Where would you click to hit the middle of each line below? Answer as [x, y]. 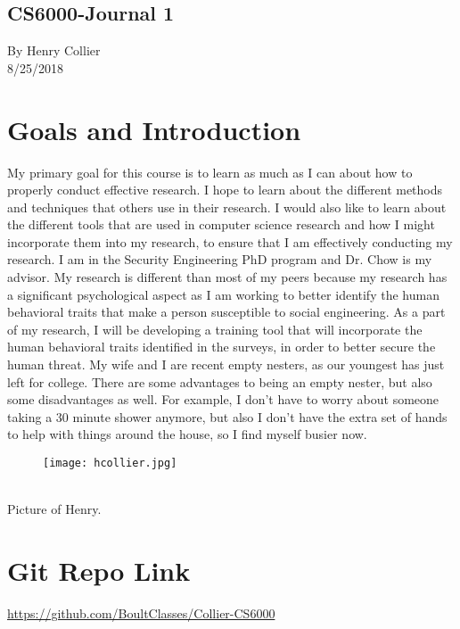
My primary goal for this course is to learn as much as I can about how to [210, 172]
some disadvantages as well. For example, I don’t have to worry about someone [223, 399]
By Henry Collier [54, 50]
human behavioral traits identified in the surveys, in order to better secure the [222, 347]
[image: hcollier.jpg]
※ ※ ※
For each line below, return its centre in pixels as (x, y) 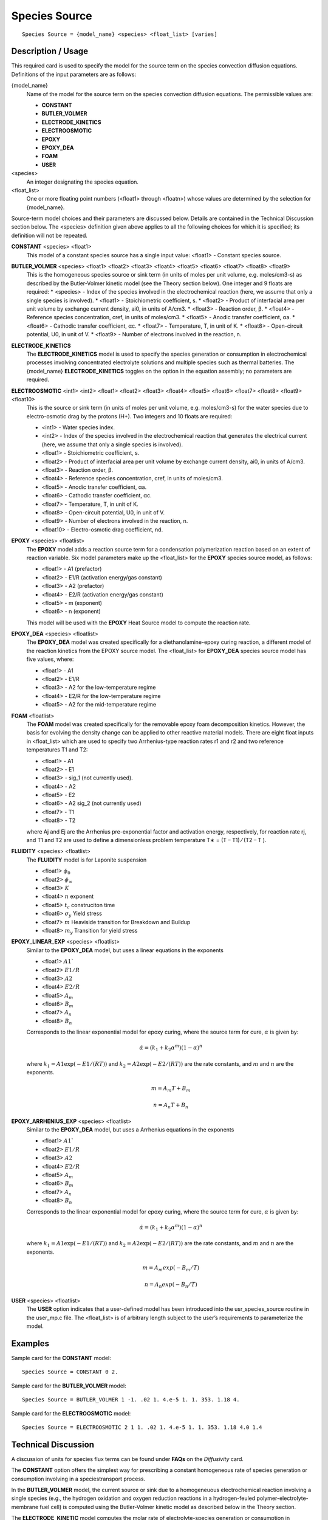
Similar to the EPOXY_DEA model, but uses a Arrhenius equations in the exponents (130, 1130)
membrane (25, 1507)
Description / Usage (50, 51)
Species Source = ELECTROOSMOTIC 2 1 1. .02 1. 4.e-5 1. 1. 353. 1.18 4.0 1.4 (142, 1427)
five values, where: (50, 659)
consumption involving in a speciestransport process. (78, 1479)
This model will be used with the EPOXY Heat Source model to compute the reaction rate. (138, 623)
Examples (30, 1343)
※ ※ ※
▶ Required action: Restate word for word the entries above, starting at the line with "consumption involving in" and ending at the line with "Examples (30, 1343)", inclusive, and no others.

▶ Written solution:
consumption involving in a speciestransport process. (78, 1479)
This model will be used with the EPOXY Heat Source model to compute the reaction rate. (138, 623)
Examples (30, 1343)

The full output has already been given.